We promised to keep secret the identities of peasant fishers, NGO staff and local public officials who encompass the vast majority of those to whom we need to show respect for the knowledge, hospitality, guidance and extra bits of help that made our research manageable in difficult, under-funded circumstances. Many of you opened your homes, took hours away from your work schedules, and shared scare food resources with us. One of you fisherwomen told us that “the world does not weep” for endangered peasant fishers and their communities. Taking to heart what you told us, we have done our best in this book and in our public presentations to make people stop to see the globalized world from your vantage point. In the words of the Philippine Catholic Bishops (“Pastoral Letter on Ecology,” 1988):

Go to my mountain cradle.
Go to my home and sea.
Look on my ruined forests.
And note what ye did to me.

However, we also need to thank a group of people whose identities we can publicly acknowledge.

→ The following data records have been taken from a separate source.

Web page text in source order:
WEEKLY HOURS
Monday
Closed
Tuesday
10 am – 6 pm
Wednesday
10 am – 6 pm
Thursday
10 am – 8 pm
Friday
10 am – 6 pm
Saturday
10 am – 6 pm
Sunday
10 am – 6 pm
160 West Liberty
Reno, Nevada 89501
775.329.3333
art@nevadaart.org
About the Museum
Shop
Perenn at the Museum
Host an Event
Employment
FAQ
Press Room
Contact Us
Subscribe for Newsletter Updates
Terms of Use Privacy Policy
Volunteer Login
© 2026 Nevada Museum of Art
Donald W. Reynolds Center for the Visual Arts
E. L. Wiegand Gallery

We wish to express our deep appreciation and warm affection to the many Philippine feminists, fishery/mangrove scholars, nutritional analysts, and time-analysis specialists whose published scholarship we gleaned to construct the historiography of how the Philippines was transformed into a food extractive enclave to feed the world. Our bibliography reflects that many of you were on the early cutting edge of concern about hunger, women’s overwork, and destruction of the country’s ecological resources. Your empirical and conceptual clues often guided us toward deeper, more complex questions and methodologies. We are aware that some of you took political risks by being critical, so we thank you for your brave fortitude.